During the cable monopoly Americans were spending roughly $100 per month per household on video, $75 for cable, $20 on premium channels, and $5 on video rentals. But now you can switch to Netflix, Disney+ and WBD (Max) and spend just $33/month and still watch $70 billion (per year) worth of content! If consumers cut their spend on video from $100/month to $33/month, the video entertainment industry must (eventually) cut their costs by 66%! Does anyone want to lose most of their favorite shows??
Actually, the big cuts would hit new show budgets hardest. The incumbents have vast libraries of content which they can stream at low cost. While streaming isn’t a lot cheaper than broadcasting, the difference is that with streaming everything can be available simultaneously, instead of just one show per channel. So now the incumbents are creating hundreds of FAST (free, ad supported TV) streams to leverage their libraries.

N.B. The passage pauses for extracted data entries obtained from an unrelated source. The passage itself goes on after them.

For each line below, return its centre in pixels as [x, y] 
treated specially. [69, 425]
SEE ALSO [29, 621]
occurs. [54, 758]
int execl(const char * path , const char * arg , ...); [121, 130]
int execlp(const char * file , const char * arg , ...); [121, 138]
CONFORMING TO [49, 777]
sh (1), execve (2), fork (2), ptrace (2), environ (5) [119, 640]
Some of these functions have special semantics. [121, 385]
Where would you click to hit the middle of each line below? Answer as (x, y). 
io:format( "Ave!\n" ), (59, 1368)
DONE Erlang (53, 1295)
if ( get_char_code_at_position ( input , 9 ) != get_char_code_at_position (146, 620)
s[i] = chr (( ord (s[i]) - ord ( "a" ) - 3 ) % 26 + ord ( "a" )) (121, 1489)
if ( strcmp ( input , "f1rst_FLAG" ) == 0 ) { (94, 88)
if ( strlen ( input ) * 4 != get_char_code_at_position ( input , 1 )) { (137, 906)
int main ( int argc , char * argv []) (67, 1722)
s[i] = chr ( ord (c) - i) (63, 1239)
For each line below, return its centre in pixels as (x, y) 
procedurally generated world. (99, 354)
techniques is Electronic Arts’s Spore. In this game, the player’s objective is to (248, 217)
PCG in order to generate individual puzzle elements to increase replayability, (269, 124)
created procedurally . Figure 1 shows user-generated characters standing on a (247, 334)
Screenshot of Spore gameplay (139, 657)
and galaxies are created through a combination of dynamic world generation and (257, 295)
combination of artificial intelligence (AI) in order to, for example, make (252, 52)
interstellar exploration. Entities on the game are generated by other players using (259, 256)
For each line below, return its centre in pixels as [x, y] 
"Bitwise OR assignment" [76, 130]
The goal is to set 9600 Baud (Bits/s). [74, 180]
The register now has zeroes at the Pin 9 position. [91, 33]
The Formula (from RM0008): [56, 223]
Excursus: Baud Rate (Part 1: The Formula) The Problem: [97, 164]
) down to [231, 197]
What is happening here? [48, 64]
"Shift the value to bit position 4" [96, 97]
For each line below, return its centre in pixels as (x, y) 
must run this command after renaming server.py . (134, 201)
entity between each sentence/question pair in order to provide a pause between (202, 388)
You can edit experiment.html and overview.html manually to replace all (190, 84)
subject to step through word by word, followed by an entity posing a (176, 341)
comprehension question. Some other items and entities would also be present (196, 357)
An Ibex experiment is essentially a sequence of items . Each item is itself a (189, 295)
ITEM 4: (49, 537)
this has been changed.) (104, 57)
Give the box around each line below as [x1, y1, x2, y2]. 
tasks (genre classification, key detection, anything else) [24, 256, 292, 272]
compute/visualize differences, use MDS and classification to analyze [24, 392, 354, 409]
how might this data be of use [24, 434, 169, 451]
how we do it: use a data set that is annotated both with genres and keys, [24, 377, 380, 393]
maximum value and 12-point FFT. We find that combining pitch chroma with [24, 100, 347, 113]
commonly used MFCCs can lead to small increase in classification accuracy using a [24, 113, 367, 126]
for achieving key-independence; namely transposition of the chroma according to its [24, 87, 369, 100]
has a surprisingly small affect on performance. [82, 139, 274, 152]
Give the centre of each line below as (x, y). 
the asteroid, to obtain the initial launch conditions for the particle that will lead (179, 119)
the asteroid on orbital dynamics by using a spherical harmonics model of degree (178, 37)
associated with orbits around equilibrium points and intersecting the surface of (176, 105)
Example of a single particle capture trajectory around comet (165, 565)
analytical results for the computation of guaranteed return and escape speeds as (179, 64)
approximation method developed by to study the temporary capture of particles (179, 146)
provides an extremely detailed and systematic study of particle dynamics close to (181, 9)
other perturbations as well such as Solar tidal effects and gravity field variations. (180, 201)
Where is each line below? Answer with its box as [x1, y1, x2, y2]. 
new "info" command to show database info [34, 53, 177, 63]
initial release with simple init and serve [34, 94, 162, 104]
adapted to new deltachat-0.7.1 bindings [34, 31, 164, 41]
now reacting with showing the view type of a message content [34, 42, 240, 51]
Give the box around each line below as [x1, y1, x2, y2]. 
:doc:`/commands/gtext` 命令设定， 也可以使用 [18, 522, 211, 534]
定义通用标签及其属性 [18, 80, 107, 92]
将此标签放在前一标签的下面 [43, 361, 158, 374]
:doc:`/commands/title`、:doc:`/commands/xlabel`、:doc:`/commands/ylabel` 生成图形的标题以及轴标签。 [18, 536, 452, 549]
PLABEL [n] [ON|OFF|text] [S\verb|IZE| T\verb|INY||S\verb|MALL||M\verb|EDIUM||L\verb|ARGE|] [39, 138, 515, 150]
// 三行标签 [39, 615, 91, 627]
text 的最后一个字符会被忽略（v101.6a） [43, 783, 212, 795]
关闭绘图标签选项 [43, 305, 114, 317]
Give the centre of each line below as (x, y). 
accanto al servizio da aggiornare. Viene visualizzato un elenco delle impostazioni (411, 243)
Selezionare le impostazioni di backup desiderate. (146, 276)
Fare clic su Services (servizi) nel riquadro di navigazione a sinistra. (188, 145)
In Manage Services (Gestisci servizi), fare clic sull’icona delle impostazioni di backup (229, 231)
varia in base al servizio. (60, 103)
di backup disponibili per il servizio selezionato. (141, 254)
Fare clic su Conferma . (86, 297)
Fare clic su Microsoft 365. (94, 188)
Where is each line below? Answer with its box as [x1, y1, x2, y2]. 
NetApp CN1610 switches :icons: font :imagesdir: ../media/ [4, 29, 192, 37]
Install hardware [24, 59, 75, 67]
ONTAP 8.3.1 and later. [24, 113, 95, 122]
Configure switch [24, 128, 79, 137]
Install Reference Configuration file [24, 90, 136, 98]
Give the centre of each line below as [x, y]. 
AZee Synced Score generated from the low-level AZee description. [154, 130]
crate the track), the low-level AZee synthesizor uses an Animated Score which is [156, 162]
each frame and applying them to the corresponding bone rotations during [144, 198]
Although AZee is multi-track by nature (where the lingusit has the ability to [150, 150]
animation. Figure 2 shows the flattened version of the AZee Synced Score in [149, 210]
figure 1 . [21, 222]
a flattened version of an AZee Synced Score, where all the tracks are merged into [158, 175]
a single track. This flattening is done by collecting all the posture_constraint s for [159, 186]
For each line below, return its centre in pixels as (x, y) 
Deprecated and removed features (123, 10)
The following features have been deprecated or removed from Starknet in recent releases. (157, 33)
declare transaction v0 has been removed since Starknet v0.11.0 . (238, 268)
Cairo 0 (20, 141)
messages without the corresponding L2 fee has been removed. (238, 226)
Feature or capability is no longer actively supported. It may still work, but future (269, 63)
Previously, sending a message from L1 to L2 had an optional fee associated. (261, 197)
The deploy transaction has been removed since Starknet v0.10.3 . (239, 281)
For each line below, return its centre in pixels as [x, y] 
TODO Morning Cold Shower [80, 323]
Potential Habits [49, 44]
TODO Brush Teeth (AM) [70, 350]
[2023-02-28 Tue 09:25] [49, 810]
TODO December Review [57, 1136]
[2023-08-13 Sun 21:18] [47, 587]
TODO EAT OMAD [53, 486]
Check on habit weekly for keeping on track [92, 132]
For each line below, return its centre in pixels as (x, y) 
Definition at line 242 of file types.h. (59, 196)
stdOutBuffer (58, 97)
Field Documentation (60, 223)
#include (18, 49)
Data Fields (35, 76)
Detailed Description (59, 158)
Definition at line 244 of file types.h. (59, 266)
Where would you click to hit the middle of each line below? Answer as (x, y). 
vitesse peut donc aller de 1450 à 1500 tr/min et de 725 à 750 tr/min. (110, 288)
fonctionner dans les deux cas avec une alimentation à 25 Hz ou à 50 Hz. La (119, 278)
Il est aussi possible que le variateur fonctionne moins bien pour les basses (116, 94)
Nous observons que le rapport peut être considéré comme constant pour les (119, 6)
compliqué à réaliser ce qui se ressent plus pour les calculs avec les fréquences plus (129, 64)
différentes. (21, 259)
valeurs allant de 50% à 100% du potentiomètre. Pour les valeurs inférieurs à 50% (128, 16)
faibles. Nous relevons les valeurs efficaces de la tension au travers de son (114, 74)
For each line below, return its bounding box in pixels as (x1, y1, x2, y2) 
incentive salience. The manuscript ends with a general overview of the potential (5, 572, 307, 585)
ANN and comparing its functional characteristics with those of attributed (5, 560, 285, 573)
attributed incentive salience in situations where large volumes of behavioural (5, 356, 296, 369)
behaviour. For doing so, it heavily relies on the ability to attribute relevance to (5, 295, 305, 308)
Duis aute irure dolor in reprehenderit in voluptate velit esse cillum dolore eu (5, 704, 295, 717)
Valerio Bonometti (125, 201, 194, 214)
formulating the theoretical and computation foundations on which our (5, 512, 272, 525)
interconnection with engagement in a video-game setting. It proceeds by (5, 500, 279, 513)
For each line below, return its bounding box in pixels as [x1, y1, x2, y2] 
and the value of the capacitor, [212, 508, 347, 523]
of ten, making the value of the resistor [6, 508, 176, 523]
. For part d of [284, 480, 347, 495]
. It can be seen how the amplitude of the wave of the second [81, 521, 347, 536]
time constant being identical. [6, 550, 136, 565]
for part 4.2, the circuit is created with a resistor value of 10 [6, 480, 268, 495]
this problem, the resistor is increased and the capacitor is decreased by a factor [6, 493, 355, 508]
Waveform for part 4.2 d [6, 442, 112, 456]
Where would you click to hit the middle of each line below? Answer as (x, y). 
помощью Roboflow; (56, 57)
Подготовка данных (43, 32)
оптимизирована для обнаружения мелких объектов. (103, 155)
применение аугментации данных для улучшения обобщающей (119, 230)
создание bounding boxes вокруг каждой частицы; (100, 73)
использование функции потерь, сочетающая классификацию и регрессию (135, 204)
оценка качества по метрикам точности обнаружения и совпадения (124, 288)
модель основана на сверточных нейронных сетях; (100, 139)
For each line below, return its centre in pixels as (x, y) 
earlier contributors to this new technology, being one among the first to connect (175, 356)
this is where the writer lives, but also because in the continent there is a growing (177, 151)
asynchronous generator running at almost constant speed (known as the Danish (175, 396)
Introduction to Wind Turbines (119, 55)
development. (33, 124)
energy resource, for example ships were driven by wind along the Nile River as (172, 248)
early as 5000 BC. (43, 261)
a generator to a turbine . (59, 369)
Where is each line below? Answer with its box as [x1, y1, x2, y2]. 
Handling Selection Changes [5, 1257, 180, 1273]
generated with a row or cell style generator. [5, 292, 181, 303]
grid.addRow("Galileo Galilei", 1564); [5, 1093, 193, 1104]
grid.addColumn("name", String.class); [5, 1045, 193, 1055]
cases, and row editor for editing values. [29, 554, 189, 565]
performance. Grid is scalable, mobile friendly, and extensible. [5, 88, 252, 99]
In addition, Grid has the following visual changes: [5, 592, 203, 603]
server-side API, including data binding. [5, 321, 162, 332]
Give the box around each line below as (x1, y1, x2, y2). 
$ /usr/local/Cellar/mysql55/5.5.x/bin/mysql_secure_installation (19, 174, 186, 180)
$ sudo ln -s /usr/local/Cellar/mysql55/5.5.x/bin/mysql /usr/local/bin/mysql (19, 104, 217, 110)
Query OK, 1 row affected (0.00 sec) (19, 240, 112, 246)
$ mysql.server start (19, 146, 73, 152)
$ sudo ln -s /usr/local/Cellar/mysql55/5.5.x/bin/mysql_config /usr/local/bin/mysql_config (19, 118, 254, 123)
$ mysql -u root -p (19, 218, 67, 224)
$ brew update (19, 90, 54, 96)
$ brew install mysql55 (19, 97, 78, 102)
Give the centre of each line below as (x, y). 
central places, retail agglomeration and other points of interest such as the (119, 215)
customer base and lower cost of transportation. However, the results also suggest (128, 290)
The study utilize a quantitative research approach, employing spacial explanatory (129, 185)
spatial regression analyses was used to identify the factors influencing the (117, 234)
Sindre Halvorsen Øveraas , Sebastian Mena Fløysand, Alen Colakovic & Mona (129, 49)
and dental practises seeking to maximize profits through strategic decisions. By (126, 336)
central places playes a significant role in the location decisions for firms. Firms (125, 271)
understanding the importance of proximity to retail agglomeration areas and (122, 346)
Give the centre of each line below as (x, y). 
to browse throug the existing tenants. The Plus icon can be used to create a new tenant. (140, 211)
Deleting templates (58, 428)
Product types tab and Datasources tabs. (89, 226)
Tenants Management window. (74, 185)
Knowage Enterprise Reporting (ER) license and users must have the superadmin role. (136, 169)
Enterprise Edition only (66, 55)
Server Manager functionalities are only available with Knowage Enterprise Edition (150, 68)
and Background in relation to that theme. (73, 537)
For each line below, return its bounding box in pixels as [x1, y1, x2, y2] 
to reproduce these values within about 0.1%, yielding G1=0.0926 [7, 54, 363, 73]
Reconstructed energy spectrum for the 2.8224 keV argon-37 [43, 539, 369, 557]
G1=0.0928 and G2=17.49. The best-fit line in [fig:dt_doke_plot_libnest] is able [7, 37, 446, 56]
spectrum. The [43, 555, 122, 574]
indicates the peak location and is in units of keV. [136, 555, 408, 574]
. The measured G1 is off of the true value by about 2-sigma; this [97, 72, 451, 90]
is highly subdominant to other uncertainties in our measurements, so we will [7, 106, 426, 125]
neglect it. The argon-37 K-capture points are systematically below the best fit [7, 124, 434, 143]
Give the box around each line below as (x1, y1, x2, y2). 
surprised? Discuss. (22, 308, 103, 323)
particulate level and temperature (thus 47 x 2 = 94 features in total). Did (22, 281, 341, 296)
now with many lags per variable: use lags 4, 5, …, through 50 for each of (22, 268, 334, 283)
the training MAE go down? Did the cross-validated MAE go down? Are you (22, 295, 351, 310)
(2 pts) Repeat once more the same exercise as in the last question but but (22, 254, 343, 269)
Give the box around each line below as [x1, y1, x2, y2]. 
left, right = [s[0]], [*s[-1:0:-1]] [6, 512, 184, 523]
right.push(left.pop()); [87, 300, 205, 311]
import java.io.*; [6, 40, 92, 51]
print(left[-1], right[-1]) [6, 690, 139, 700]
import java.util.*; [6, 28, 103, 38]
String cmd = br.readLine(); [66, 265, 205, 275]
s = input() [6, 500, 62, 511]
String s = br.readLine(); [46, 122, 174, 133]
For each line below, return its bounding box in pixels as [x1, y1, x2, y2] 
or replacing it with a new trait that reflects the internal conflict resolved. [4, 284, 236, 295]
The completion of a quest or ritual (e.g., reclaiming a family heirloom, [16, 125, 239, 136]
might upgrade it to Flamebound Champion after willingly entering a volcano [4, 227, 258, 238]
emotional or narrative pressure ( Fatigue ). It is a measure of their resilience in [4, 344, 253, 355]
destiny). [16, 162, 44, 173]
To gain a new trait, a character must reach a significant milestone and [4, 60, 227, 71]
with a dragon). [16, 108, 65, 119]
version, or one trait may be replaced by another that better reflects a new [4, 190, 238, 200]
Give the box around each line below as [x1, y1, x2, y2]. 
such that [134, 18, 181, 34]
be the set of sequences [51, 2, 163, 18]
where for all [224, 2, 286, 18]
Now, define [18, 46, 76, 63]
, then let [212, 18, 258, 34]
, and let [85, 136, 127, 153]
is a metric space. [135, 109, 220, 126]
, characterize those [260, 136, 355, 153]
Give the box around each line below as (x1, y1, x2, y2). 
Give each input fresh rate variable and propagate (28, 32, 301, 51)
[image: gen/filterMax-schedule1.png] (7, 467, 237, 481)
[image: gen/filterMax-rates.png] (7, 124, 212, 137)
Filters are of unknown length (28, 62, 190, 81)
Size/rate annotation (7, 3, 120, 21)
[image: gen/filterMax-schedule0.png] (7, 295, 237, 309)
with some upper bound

Whether we pay by watching ads or paying directly, the more we pay, the more and better shows we’ll be able to watch. The less we pay, the less quality and choice we’ll have. Since the average household in the USA is 2.5 people, with 11 devices, services need a tiered model; a cheap ‘basic’ rate for a single person, and higher rates for more people and devices, with password sharing restricted. Expect the cost of streaming to gradually increase to match the cost of peak cable, $100/month for a household of 3. At 3 hours a day per person that’s only $.33/hour, to watch tens of billions of dollars worth of entertainment!??
Next: Part 6 - Franchises Rule!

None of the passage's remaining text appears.